Once the ordered list of driver candidates is generated as described in the previous section, the core_connect_controller logic will then loop through the driver candidates calling EFI_DRIVER_BINDING_PROTOCOL.Supported() on each driver. If Supported() indicates that the driver supports the controller handle passed to core_connect_controller, then EFI_DRIVER_BINDING_PROTOCOL.Start() is invoked for the driver. This is done for all drivers in the list, and more than one driver may be started for a single call to core_connect_controller.

Warning

No provision is made in the specification to handle the scenario where a Driver Binding instance is uninstalled between a call to Supported() and a call to Start(). Because mutable access to the protocol database is required by Supported() and Start() calls, it is possible to uninstall a Driver Binding instance while a core_connect_controller is in process which will result in undefined behavior when core_connet_controller attempts to invoke the Supported() or Start() functions on a driver binding that has been removed (and potentially freed). For this reason, core_connect_controller is marked unsafe; and care must be taken to ensure that Driver Binding instances are stable during calls to core_connect_controller. This should usually be the case.

Disconnecting a Controller

Call core_disconnect_controller with a controller handle to initiate an orderly shutdown of the drivers currently managing that controller.

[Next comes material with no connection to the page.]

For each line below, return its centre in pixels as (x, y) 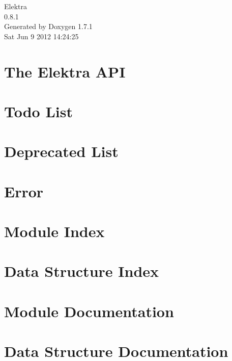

This routine takes optional inputs of driver_handle and child_handle to allow finer-grained control over which drivers and/or child controllers of the present controller should be shut down. This function directly implements the semantics of EFI_BOOT_SERVICES.DisconnectController.

To determine which drivers to stop, the Protocol Database is queried to determine which driver handles are listed as an agent_handle that have the controller handle open with BY_DRIVER attribute. This set of drivers is the list of drivers that are "managing" the current controller handle and will be stopped when core_disconnect_controller is called.

The caller can narrow the scope of the disconnect operation by supplying the optional driver_handle parameter to the function. If this parameter is supplied, then only that specific driver will be stopped, rather than all of the drivers managing the controller.

Shutting Down a Driver

If a driver is a bus driver, the Protocol Database is queried to determine the set of child controllers for the current handle. A "child controller" is defined as the controller_handles for any usages of this handle where the agent_handle is the driver being stopped and the usage has an attribute of BY_CHILD_CONTROLLER. If the optional child_handle is specified to core_disconnect_controller, then the list of child_controllers is filtered to only include that single child_handle if present. Once the set of child controllers is generated, then EFI_DRIVER_BINDING_PROTOCOL.Stop() function is invoked to stop all drivers managing the child controllers.

If the driver is not a bus driver, or if all child handles were closed (i.e. the optional child_handle was not specified, or it was specified and that was the only child_handle found on the controller), then EFI_DRIVER_BINDING_PROTOCOL.Stop() is then invoked on the handle itself.

Driver Model State after Disconnecting a Controller

In general, if core_disconnect_controller succeeds without failure, it implies that drivers managing the controller should have had the EFI_DRIVER_BINDING_PROTOCOL.Stop() method invoked, and this should have caused the driver to release all resources and usages associated with the controller.

This behavior is key to implementing some of the other flows in the boot services such as OpenProtocol and CloseProtocol operations that require interaction with the driver model.